6. Conclusions and future Work
In this paper we present a test environment for automatic regression testing in Unity 3D as
a contribution to the field of quality control in commercial video games, arguing that it can
be used both as a reference for the integration of automatic testing methodologies in new
projects, and to evaluate new testing algorithms in a controlled and prepared environment
before deciding to proceed to incorporate them into a proprietary project. In particular, we
conclude that the architecture proposed in this paper offers a number of features that make it
particularly suitable for automated testing, such as its native integration with machine learning
libraries such as ML-Agents, a decoupled scheme of character controllers that allows seamless
switching between input and control mechanisms, and reference scenarios that exemplify its
use in Unity’s Play Mode Tests for the automated execution of multiple batteries of simulations.

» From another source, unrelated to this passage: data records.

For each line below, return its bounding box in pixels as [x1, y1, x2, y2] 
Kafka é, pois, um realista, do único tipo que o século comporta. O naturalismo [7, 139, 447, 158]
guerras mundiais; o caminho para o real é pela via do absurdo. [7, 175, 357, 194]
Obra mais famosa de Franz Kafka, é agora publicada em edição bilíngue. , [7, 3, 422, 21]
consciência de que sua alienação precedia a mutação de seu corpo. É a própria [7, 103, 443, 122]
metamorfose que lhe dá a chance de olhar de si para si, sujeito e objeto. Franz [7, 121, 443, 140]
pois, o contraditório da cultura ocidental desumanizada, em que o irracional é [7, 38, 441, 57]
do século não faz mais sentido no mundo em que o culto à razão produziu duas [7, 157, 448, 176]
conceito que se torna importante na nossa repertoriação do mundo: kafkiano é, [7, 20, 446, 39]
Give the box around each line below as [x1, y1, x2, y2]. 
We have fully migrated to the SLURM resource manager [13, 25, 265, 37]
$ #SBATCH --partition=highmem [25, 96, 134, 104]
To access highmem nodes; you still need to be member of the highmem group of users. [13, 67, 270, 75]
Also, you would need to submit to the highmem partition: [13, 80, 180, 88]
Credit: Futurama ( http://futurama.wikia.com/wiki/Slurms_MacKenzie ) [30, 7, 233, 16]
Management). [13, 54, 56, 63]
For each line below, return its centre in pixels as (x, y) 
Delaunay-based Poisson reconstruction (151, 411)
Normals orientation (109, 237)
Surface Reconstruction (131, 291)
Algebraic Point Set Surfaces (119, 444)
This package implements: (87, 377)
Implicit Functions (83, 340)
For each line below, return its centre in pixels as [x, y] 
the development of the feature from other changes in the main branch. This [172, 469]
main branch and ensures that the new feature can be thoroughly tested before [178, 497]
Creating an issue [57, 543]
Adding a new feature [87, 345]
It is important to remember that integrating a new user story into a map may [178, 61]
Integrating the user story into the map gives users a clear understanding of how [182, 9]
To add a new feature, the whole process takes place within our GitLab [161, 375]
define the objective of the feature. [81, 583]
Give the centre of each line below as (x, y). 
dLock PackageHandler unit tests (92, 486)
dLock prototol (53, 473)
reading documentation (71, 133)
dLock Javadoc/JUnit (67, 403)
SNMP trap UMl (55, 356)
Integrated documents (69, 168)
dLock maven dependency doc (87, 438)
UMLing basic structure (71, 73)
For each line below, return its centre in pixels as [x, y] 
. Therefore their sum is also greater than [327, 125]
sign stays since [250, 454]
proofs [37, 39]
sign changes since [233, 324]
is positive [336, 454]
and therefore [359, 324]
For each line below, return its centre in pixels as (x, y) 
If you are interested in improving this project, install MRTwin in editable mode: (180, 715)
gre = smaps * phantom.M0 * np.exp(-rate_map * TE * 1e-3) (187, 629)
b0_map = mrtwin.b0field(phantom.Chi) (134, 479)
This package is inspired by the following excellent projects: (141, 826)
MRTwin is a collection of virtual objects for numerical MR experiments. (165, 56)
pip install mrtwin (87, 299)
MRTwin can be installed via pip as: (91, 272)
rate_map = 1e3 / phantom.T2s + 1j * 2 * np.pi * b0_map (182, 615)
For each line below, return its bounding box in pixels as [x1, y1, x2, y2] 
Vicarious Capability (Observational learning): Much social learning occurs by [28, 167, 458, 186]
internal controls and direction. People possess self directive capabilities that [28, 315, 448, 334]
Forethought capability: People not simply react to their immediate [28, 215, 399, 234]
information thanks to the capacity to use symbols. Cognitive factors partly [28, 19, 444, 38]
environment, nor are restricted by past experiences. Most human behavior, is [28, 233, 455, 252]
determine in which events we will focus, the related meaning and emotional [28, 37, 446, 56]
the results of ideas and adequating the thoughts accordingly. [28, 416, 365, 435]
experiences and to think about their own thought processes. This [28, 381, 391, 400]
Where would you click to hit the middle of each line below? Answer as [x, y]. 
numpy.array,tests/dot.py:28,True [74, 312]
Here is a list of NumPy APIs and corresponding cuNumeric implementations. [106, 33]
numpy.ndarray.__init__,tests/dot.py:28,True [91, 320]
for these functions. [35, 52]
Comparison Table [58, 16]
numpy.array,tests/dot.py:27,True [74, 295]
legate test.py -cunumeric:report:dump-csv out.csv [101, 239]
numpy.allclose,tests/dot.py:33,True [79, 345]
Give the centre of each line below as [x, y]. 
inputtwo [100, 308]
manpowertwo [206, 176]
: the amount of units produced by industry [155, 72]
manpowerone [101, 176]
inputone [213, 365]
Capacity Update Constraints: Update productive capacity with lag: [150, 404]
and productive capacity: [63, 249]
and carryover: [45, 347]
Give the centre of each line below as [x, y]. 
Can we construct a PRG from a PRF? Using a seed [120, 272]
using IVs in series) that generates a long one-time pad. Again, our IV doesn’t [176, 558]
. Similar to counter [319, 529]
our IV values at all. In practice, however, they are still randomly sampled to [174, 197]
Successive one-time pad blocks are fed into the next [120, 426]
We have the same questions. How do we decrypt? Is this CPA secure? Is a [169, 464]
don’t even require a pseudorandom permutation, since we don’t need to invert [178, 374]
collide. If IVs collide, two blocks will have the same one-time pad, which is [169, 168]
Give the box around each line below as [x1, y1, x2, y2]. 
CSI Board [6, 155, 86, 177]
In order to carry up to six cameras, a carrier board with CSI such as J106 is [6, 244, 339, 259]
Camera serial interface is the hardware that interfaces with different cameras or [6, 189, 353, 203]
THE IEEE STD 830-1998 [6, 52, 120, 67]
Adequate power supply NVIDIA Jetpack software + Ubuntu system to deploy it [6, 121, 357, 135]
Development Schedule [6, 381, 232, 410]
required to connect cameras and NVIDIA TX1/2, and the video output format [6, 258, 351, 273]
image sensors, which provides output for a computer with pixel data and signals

   The test-bed described in this article is under active development, and we aim to incorporate
new features that make it as easy as possible to perform tests on it, as well as to develop
thoroughly documented application examples of automatic testing techniques such as those
described in [5] as a showcase of the environment. In the short term, the highest priority is to
improve the tools to conveniently configure and perform the automatic execution of a large
number of tests with autonomous agents, as well as to collect the execution results of such
tests in a structured and manageable way. This will enable a good degree of control over the
evolution of the set of game sections avoiding the tedium of launching each regression test
manually.


7. Acknowledgments
This work was supported by the Ministry of Science and Innovation (PID2021-123368OB-I00).